Twisted Time Read online

Page 2


  She didn’t have to strain at the task. The candles in the windows, which she had earlier thought appeared real viewed through the whirling snow and the tear mist clouding her eyes, were real. There was no mistaking the distinctive scent of hot wax, or the liquefied stream of it flowing down the side of the tapers.

  From the candles, Faith’s sharpened gaze moved to the tabletop, which consisted of thick boards, worn smooth by years of use, and certainly not the reproduction of the deal table Faith had grown up using.

  From the table, she shifted her intent gaze to the ceiling. The heavy cross beams were still there, but the smooth white plaster Faith was accustomed to seeing was now a rough, smoke-stained, inexpertly applied mass with the appearance of stucco, dirty and uneven. The hanging wagon wheels of six lamps each were gone. In their stead were three individual candle lamps, with real candles inside, hanging by thick ropes from the beams.

  Her breaths corning in shallow puffs, Faith dropped her gaze from the ceiling to the walls, as a lump rose from her chest to her throat.

  The walls were also no longer smooth white plaster, but were constructed of sturdy round logs, chinked with a substance that looked like the chunky stucco on the ceiling.

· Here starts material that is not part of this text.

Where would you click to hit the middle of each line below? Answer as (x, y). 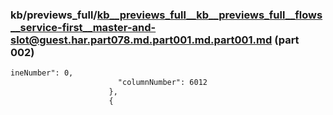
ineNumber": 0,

And there were no portraits hanging above the mantelpiece.

  The huge fireplace was the same—or almost so. The difference lay in the andirons, and the large iron cooking pot and assorted period utensils. Steam curled up from the pot—it was actually being used! Faith wrinkled her nose at the aroma of bubbling rabbit stew. She loathed rabbit stew.

  “Here you are, dear.” The woman appeared at Faith’s elbow, nearly startling her out of her already jangled wits. “I have a nice big bowl of hot rabbit stew, bread fresh from the oven, and a mug of warm buttermilk. That should set you to rights.”

  Faith suppressed a gagging groan as she stared down at the food the woman had set before her. She loathed warm buttermilk even more than rabbit stew.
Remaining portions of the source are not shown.